When a line of the entries contains the word "efficiency", report that line.

Items listed in a dataset

===============

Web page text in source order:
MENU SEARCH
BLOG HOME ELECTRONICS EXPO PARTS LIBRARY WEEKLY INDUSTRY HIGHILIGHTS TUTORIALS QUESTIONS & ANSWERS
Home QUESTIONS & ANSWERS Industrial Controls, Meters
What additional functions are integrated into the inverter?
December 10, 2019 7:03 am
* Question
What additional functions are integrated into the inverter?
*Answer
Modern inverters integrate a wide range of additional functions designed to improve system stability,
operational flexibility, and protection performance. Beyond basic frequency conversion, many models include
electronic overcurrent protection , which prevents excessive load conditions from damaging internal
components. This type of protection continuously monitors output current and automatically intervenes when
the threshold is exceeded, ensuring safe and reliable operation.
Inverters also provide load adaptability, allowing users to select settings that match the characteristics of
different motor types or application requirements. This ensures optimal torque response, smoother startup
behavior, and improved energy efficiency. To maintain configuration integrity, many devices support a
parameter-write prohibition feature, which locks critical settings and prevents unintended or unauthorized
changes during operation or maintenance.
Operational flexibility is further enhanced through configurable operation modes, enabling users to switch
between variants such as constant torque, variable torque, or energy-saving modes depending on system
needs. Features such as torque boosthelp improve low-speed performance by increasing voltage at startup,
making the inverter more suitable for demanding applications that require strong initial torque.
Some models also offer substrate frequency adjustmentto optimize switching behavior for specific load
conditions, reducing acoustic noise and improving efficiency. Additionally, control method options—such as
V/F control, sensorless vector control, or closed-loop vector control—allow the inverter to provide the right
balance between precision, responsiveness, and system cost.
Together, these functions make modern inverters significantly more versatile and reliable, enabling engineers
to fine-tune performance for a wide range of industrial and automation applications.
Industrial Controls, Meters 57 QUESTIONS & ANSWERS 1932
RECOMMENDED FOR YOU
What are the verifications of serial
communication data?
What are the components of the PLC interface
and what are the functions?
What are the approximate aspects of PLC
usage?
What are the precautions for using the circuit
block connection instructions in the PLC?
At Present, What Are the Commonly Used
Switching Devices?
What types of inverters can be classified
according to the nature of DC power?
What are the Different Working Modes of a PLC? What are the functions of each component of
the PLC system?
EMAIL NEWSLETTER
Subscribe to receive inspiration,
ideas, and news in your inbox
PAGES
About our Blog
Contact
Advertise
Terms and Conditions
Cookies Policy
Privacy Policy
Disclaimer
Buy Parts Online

===============

_Written response_:
behavior, and improved energy efficiency. To maintain configuration integrity, many devices support a
conditions, reducing acoustic noise and improving efficiency. Additionally, control method options—such as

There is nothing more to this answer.